(Beginning of DATA)

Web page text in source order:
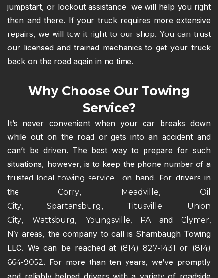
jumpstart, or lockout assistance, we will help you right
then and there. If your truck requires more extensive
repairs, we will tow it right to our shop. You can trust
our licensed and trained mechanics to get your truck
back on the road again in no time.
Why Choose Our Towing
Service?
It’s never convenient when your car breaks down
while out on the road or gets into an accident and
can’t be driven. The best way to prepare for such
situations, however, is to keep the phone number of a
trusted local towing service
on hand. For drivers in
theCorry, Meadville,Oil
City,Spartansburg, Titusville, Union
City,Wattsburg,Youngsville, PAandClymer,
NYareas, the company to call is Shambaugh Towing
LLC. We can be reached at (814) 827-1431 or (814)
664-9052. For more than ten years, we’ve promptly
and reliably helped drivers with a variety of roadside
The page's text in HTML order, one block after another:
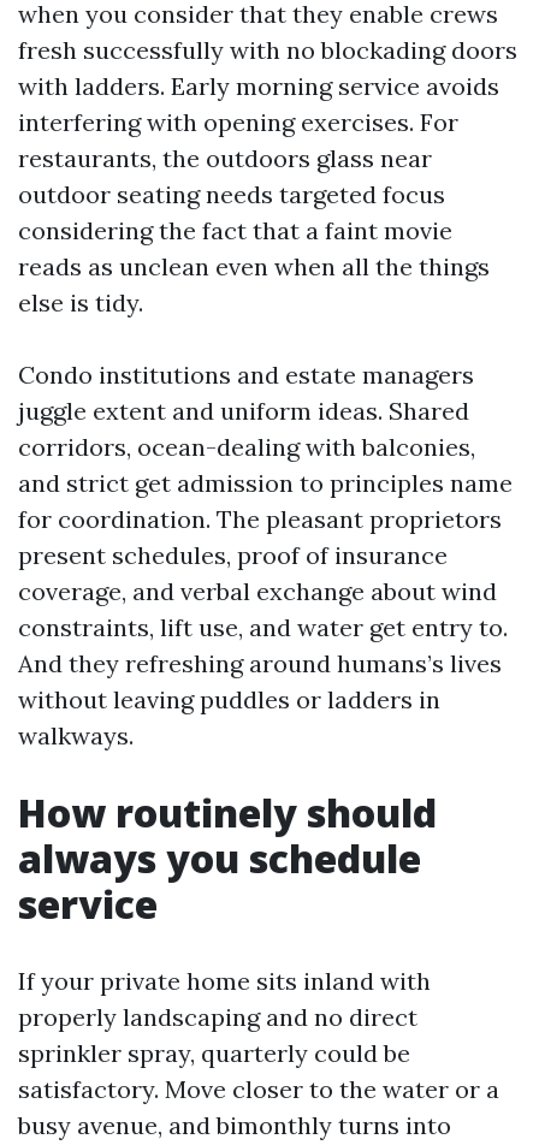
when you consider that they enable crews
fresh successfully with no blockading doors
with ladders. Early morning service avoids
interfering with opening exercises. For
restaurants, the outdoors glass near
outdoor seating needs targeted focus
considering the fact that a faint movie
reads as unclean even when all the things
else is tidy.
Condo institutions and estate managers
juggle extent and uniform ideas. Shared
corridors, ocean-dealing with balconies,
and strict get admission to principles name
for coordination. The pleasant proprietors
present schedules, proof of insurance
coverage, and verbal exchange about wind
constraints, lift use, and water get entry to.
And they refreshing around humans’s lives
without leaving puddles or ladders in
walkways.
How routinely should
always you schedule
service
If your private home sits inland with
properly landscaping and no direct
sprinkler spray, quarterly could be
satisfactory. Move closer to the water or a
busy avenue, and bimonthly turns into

(End of DATA)
(Beginning of DATA)

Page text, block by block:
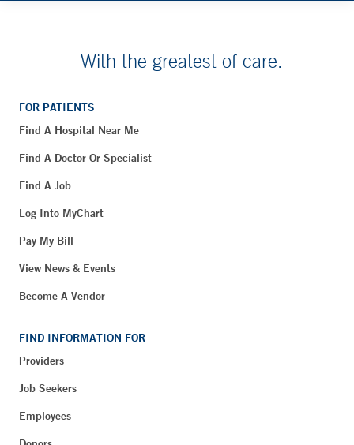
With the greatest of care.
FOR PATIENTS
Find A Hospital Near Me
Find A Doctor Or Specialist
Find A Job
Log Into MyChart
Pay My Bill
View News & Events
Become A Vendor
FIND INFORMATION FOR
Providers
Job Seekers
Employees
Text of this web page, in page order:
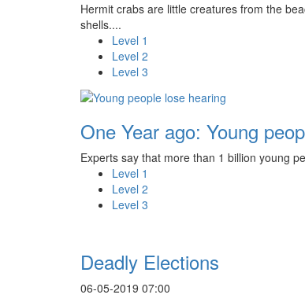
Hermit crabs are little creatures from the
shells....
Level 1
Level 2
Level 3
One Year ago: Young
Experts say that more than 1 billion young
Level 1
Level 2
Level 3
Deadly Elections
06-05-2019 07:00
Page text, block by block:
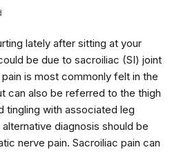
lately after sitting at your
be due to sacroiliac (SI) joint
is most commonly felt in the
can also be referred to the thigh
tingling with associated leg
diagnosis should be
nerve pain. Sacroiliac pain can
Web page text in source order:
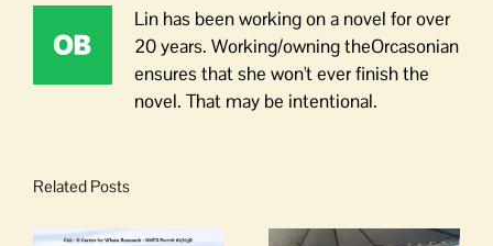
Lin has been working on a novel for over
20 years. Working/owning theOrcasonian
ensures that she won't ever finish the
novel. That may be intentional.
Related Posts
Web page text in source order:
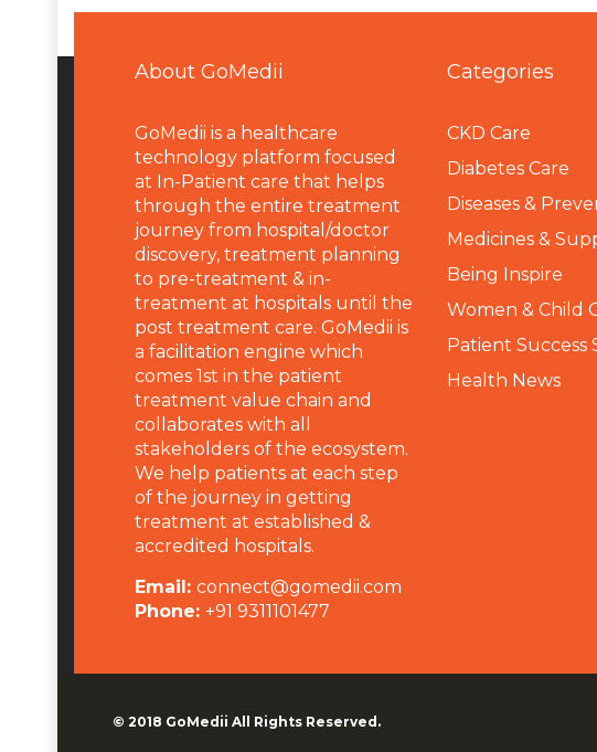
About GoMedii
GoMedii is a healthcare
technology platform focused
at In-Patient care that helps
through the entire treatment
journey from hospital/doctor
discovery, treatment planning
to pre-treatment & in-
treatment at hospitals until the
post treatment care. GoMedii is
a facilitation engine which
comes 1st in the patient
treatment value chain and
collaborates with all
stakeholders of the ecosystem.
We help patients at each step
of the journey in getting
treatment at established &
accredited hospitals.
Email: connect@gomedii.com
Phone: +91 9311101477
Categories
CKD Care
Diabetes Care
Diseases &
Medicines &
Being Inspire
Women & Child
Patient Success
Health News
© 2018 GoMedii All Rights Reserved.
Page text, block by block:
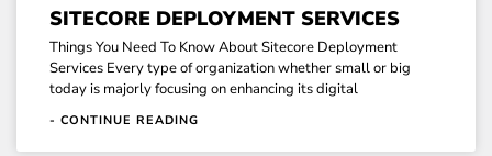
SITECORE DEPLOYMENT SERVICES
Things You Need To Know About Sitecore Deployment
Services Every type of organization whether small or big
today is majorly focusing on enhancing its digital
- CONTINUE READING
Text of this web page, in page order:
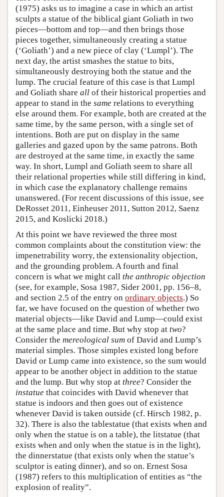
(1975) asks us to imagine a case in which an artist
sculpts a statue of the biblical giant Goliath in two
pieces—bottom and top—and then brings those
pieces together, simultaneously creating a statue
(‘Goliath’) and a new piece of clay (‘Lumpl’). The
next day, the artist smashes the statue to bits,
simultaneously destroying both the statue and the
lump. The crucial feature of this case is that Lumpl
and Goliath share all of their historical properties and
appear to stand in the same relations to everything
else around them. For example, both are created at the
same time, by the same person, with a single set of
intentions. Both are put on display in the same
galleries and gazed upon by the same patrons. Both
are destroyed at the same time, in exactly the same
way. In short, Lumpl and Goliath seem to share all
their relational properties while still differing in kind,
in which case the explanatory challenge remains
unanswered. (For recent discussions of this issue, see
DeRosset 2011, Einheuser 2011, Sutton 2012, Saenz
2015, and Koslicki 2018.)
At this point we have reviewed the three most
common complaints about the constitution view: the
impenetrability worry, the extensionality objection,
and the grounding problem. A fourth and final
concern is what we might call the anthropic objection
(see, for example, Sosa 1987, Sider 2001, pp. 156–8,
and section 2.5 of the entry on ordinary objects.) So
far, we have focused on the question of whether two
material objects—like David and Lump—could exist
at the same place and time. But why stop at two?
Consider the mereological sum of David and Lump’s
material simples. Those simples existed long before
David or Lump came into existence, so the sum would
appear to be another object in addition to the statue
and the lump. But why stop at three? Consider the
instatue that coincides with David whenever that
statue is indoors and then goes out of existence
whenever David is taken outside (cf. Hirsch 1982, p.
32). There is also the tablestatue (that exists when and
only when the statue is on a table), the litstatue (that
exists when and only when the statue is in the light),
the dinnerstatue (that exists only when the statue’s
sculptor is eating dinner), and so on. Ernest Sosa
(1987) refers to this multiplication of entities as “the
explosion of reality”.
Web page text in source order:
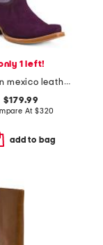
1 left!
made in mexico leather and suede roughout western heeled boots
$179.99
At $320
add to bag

(End of DATA)
(Beginning of DATA)

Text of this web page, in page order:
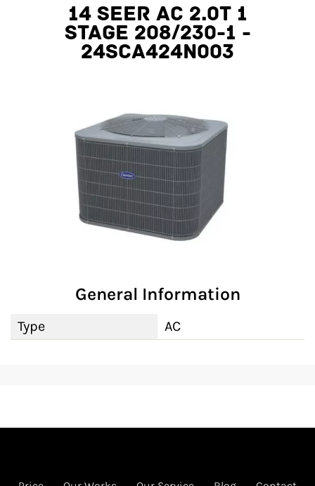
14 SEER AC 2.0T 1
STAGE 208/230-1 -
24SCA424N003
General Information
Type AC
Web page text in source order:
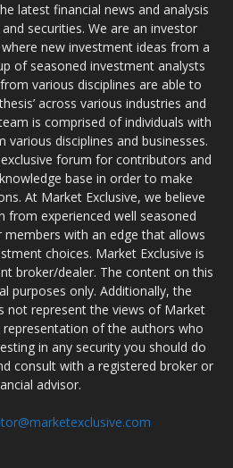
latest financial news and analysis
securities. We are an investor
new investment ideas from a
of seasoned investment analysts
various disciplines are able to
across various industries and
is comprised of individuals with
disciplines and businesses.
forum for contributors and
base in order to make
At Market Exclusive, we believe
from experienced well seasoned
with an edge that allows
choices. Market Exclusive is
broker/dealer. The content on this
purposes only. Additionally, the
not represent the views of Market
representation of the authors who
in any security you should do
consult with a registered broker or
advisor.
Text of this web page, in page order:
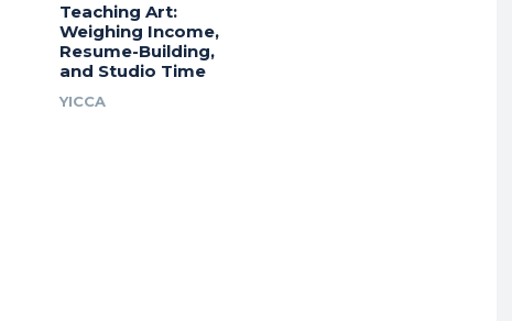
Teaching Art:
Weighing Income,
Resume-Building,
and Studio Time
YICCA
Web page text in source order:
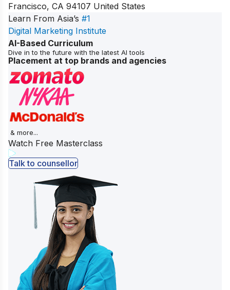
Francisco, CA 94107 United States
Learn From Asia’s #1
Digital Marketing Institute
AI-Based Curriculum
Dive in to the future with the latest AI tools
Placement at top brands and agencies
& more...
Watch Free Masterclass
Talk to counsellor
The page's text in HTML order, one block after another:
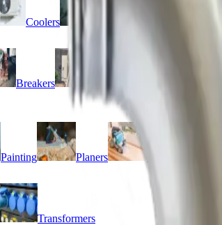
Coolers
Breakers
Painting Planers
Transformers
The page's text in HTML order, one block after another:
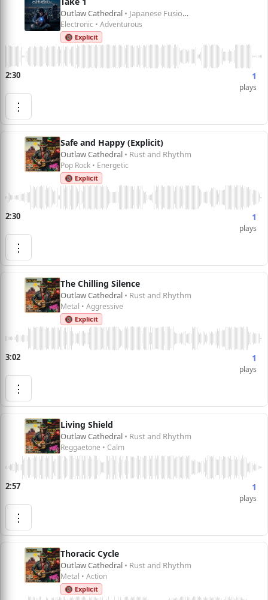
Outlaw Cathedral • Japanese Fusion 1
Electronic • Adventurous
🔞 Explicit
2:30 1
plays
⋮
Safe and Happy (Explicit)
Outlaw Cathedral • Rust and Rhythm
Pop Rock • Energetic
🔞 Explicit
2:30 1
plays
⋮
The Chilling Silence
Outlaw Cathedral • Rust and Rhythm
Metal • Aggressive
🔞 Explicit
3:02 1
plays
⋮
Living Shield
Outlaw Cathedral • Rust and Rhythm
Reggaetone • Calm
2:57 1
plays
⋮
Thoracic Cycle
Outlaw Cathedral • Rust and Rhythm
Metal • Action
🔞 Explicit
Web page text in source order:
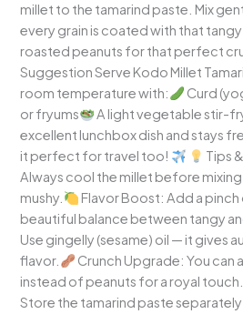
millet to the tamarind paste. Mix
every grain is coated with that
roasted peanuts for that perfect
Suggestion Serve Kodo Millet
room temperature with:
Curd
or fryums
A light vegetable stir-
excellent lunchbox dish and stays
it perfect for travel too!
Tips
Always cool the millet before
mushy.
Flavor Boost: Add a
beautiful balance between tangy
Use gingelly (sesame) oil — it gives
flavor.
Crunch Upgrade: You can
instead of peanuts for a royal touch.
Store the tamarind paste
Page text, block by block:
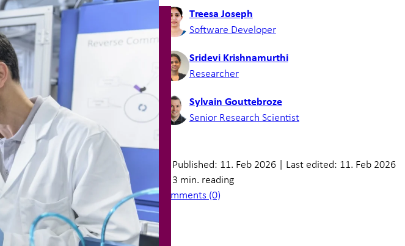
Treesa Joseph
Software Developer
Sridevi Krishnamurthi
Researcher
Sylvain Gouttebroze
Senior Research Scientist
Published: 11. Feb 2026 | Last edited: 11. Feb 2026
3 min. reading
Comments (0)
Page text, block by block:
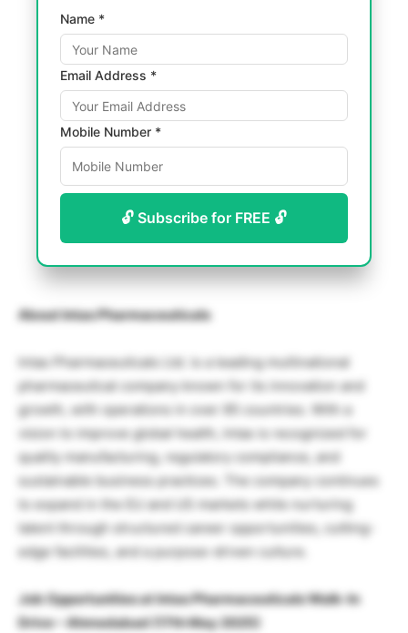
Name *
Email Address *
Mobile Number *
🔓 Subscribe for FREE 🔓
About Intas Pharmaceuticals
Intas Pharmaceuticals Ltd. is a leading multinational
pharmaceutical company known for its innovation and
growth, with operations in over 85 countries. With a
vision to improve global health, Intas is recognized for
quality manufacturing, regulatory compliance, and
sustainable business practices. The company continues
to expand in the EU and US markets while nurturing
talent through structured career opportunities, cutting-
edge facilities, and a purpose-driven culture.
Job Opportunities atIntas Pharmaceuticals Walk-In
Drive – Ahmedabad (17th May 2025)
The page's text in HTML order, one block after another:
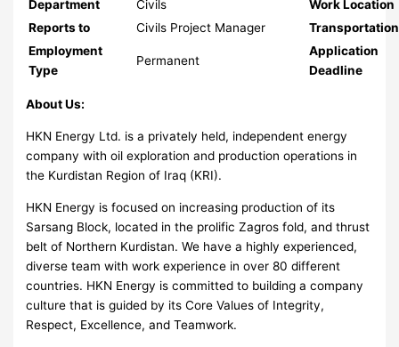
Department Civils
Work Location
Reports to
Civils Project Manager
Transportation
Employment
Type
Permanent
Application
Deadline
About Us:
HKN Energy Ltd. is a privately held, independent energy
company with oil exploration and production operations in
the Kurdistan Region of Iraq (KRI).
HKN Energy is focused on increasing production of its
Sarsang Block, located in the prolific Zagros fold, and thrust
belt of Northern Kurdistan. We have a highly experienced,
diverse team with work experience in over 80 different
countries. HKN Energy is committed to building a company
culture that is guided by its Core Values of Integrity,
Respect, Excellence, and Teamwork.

(End of DATA)

EXERCISE DIRECTIONS
Lines wanted from the entries above: the one with "Hermit crabs are little creatures from the", the one with "Lin has been working on a novel for over", and all lines between. Please copy them exactly, without the pictures and without anything else.

EXERCISE RESULT
Hermit crabs are little creatures from the
shells....
Level 1
Level 2
Level 3
One Year ago: Young
Experts say that more than 1 billion young
Level 1
Level 2
Level 3
Deadly Elections
06-05-2019 07:00
Page text, block by block:
lately after sitting at your
be due to sacroiliac (SI) joint
is most commonly felt in the
can also be referred to the thigh
tingling with associated leg
diagnosis should be
nerve pain. Sacroiliac pain can
Web page text in source order:
Lin has been working on a novel for over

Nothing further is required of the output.